**TASK BRIEF**
Whenever a line in the following entries includes "Performance", tally it. Report nothing except the final count.

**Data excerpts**
--------------------

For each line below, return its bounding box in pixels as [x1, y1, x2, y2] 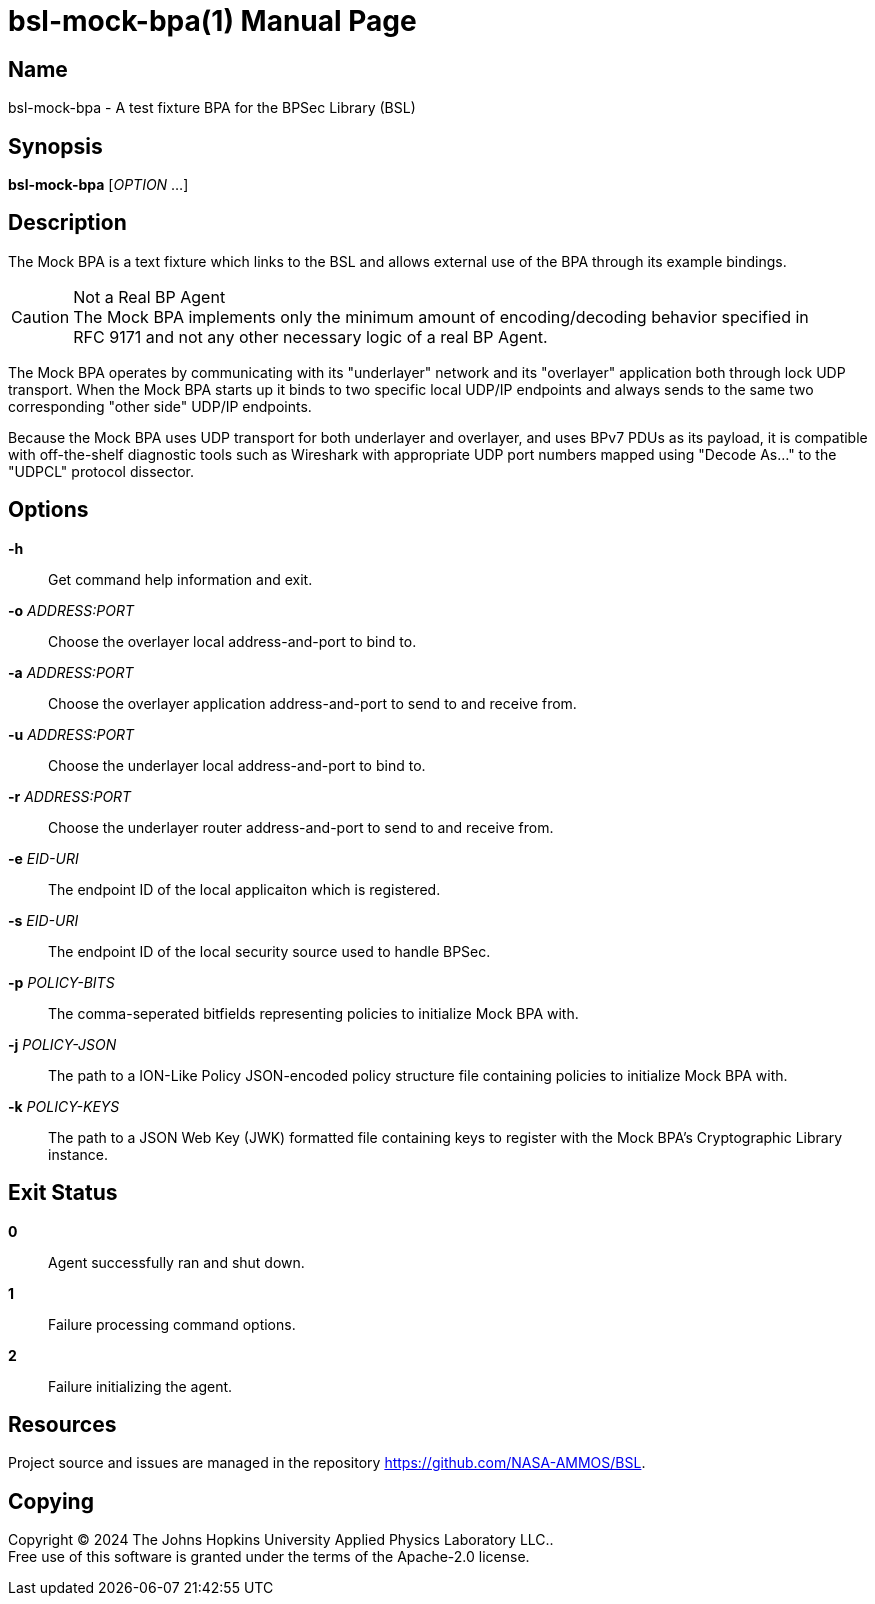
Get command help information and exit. [48, 570, 313, 588]
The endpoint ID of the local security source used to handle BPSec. [48, 942, 491, 960]
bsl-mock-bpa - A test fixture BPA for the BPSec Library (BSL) [8, 99, 416, 117]
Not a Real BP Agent [73, 286, 226, 307]
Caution [11, 306, 70, 327]
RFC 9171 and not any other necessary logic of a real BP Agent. [73, 326, 548, 347]
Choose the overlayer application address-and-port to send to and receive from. [48, 694, 577, 712]
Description [8, 210, 127, 236]
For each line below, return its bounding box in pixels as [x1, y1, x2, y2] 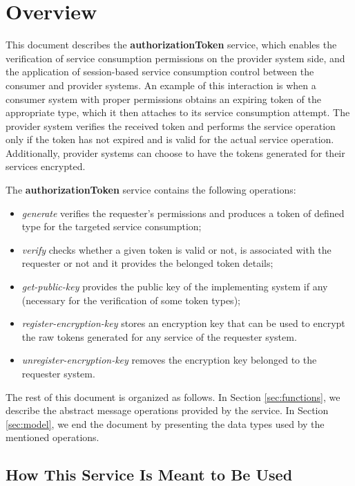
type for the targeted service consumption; [21, 219, 202, 234]
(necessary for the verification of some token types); [21, 292, 240, 307]
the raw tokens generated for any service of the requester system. [21, 329, 297, 344]
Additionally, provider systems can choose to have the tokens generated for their [6, 145, 345, 160]
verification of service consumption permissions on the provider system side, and [6, 50, 345, 65]
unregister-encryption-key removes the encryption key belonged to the [21, 353, 317, 367]
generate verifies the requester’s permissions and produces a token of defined [21, 205, 345, 220]
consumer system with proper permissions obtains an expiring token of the [6, 91, 321, 106]
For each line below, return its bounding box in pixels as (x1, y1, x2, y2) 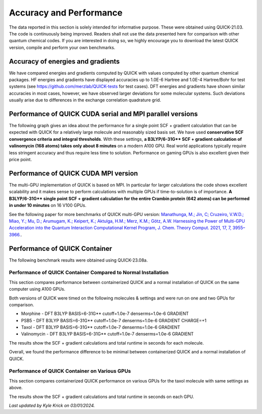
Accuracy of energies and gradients (9, 57, 120, 66)
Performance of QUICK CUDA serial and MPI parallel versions (9, 110, 198, 118)
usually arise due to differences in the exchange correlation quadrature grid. (9, 97, 161, 103)
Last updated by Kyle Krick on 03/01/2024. (9, 402, 95, 408)
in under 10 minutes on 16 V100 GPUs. (9, 202, 87, 208)
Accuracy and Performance (9, 7, 123, 18)
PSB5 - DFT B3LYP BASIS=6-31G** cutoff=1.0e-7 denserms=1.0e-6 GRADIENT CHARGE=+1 (21, 317, 207, 323)
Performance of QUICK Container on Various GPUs (9, 368, 131, 375)
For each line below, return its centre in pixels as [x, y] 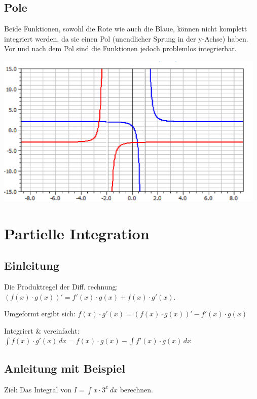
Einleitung [32, 265]
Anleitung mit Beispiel [65, 368]
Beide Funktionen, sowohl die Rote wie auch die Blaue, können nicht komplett [126, 29]
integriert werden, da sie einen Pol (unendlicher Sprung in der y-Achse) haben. [126, 38]
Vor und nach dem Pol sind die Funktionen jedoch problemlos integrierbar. [120, 48]
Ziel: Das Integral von [38, 389]
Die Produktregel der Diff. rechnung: [61, 286]
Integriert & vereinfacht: [42, 330]

--------------------

**RESPONSE BOX**
3